Des consommateurs mieux informés

Mais en forçant les foyers à choisir une offre de marché, l'extinction des TRV va les pousser à comparer les prix et, sans doute, provoquer de nouveaux transferts chez les concurrents. « En abandonnant les TRV, les consommateurs pourraient globalement gagner entre 400 et 500 millions d'euros par an de pouvoir d'achat, c'est énorme ! », avance Fabien Choné. Si 5,4 millions de foyers sur les 10,7 millions d'abonnés au gaz n'ont toujours pas franchi le pas, c'est parce que certains ne savent pas que le marché est ouvert, ou simplement par inertie. Comme les TRV sont fixés par le gouvernement, beaucoup les considèrent aussi - à tort - comme protecteurs du pouvoir d'achat. La communication qui accompagnera leur disparition boostera inévitablement le marché. Sur le segment des professionnels, où ils ont été supprimés progressivement depuis 2014, la part des alternatifs atteint 40 %.

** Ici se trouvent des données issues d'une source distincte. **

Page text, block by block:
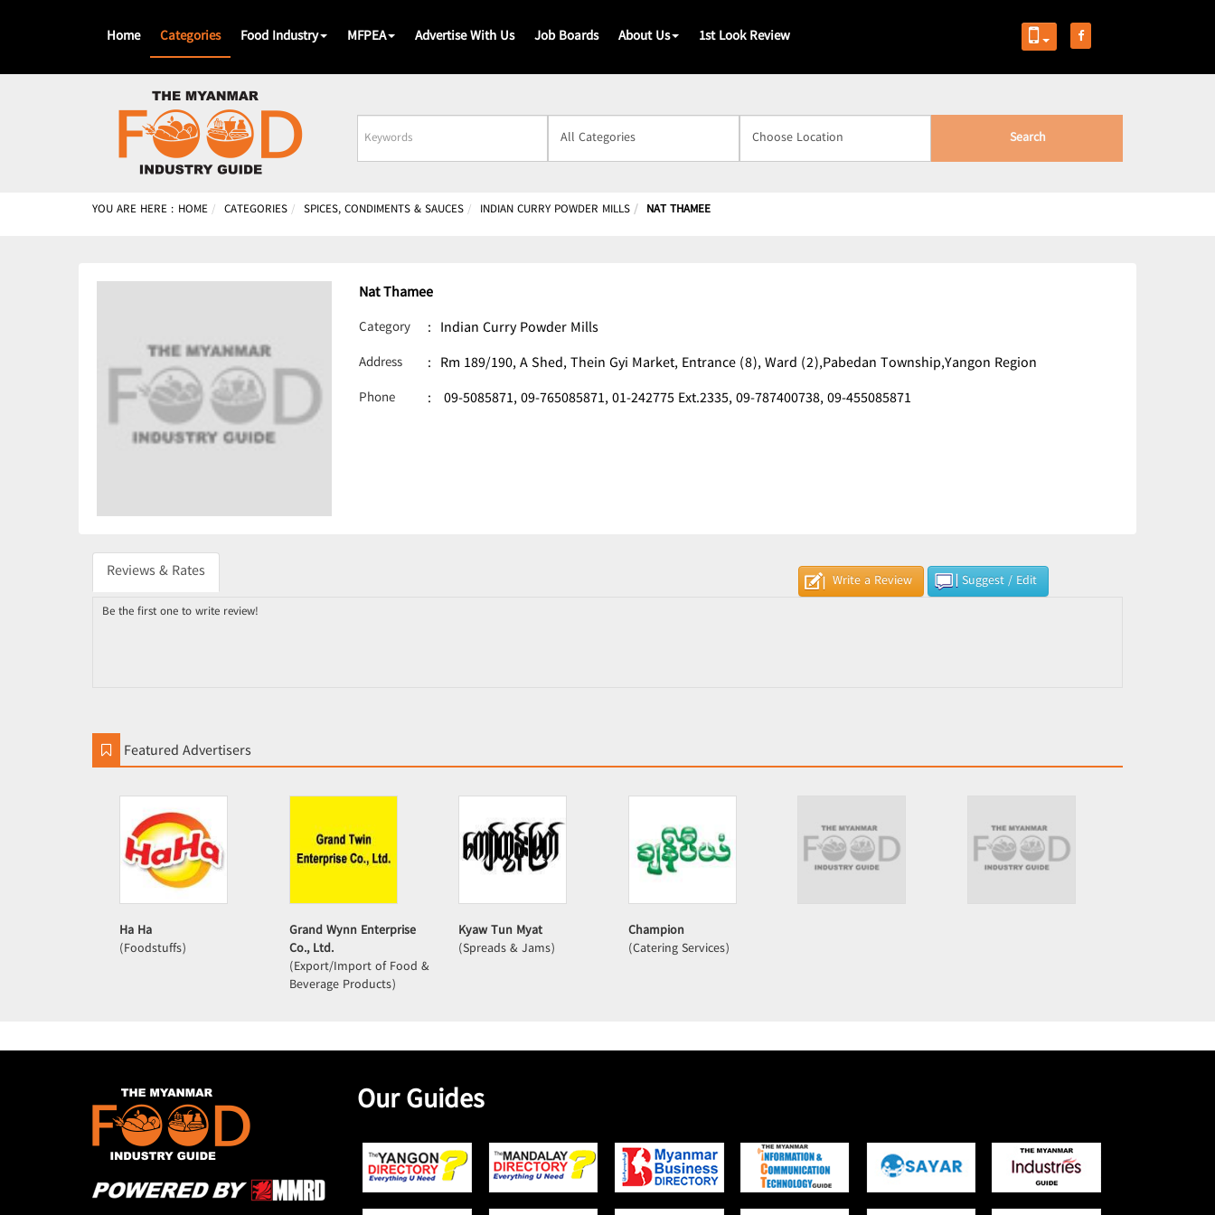
Home Categories Food Industry MFPEA Advertise With Us Job Boards About Us 1st Look Review
Business
Name
Search
YOU ARE HERE : HOME CATEGORIES SPICES, CONDIMENTS & SAUCES INDIAN CURRY POWDER MILLS NAT THAMEE
Nat Thamee
Category : Indian Curry Powder Mills
Address : Rm 189/190, A Shed, Thein Gyi Market, Entrance (8), Ward (2),Pabedan Township,Yangon Region
Phone : 09-5085871,09-765085871,01-242775 Ext.2335,09-787400738,09-455085871
Write a Review Suggest / Edit
Reviews & Rates
Be the first one to write review!
Featured Advertisers
Ha Ha
(Foodstuffs)
Grand Wynn Enterprise
Co., Ltd.
(Export/Import of Food &
Beverage Products)
Kyaw Tun Myat
(Spreads & Jams)
Champion
(Catering Services)
Our Guides
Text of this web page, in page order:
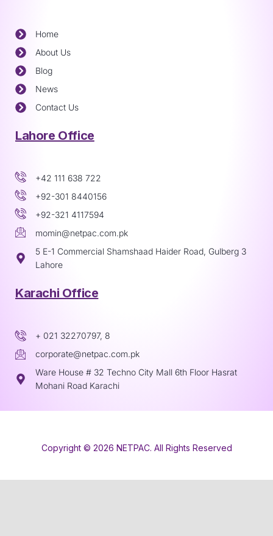
Home
About Us
Blog
News
Contact Us
Lahore Office
+42 111 638 722
+92-301 8440156
+92-321 4117594
momin@netpac.com.pk
5 E-1 Commercial Shamshaad Haider Road, Gulberg 3
Lahore
Karachi Office
+ 021 32270797, 8
corporate@netpac.com.pk
Ware House # 32 Techno City Mall 6th Floor Hasrat
Mohani Road Karachi
Copyright © 2026 NETPAC. All Rights Reserved
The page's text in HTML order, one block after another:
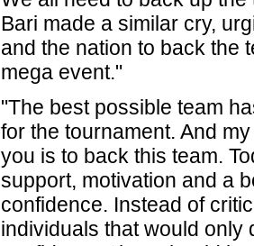
Bari made a similar cry,
and the nation to back the
mega event."
"The best possible team
for the tournament. And
you is to back this team.
support, motivation and a
confidence. Instead of
individuals that would only
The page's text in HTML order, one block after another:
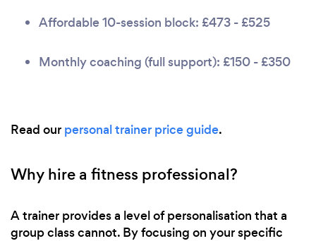
Affordable 10-session block: £473 - £525
Monthly coaching (full support): £150 - £350
Read our personal trainer price guide.
Why hire a fitness professional?
A trainer provides a level of personalisation that a
group class cannot. By focusing on your specific
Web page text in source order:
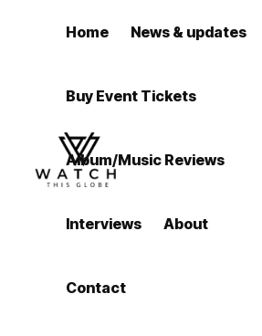
Home News & updates
Buy Event Tickets
Album/Music Reviews
Interviews About
Contact
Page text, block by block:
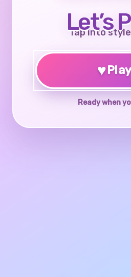
Let’s
Tap into
♥
Ready when
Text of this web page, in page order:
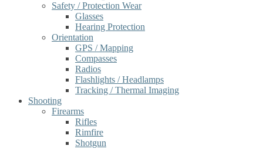
Safety / Protection Wear
Glasses
Hearing Protection
Orientation
GPS / Mapping
Compasses
Radios
Flashlights / Headlamps
Tracking / Thermal Imaging
Shooting
Firearms
Rifles
Rimfire
Shotgun
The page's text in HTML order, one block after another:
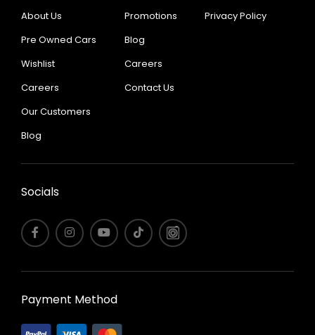
About Us
Pre Owned Cars
Wishlist
Careers
Our Customers
Blog
Promotions
Blog
Careers
Contact Us
Privacy Policy
Socials
Payment Method
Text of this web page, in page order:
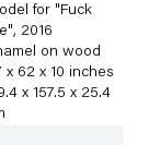
for "Fuck
, 2016
on wood
x 62 x 10 inches
x 157.5 x 25.4
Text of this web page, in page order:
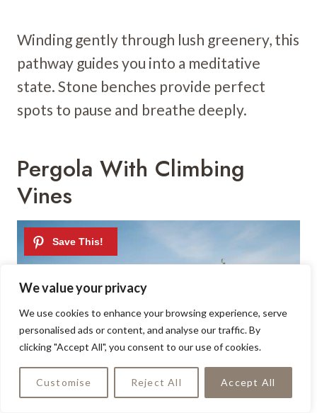
We value your privacy
We use cookies to enhance your browsing experience, serve
personalised ads or content, and analyse our traffic. By
clicking "Accept All", you consent to our use of cookies.
Customise Reject All Accept All
Winding gently through lush greenery, this
pathway guides you into a meditative
state. Stone benches provide perfect
spots to pause and breathe deeply.
Pergola With Climbing
Vines
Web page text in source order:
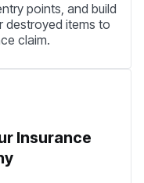
points, and build
destroyed items to
claim.
Insurance
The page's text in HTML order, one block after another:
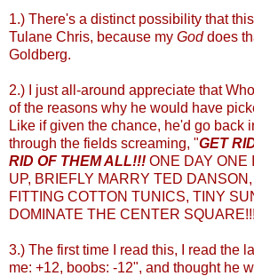
1.) There's a distinct possibility that
Tulane Chris, because my Goddoes
Goldberg.
2.) I just all-around appreciate that
of the reasons why he would have
Like if given the chance, he'd go back
through the fields screaming, "GET
RID OF THEM ALL!!! ONE DAY ONE
UP, BRIEFLY MARRY TED
FITTING COTTON TUNICS, TINY
DOMINATE THE CENTER
3.) The first time I read this, I read the
me: +12, boobs: -12", and thought he
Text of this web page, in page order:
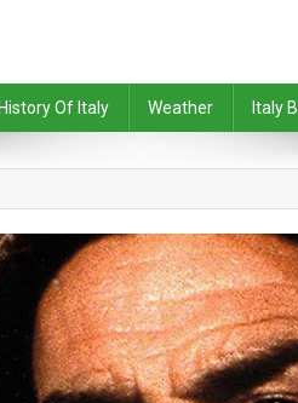
History Of Italy Weather Italy
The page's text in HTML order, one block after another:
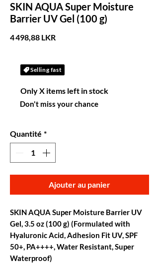
SKIN AQUA Super Moisture
Barrier UV Gel (100 g)
4 498,88 LKRPrix
Selling fast
Only X items left in stock
Don't miss your chance
Quantité *
Ajouter au panier
SKIN AQUA Super Moisture Barrier UV
Gel, 3.5 oz (100 g) (Formulated with
Hyaluronic Acid, Adhesion Fit UV, SPF
50+, PA++++, Water Resistant, Super
Waterproof)

L'enjeu est d'autant plus important que la suite logique de l'histoire est leur disparition également dans l'électricité, où ils concernent cette fois 27 millions de foyers. « Or, si Engie peut renégocier ses contrats d'approvisionnement pour réduire ses coûts, c'est plus difficile pour EDF dont les coûts auront plutôt tendance à augmenter : l'électricien risque d'avoir plus de mal à lutter », souligne un bon connaisseur du secteur.

Les résistances ne manqueront pas de se manifester. La CGT et FO ont déjà dénoncé la décision du Conseil d'Etat, appelant à l'intérêt général. Mais les associations de consommateurs comme l'UFC-Que Choisir et la CLCV ont aussi appelé au maintien des TRV, qu'ils jugent protecteur « en agissant comme un prix plafond ».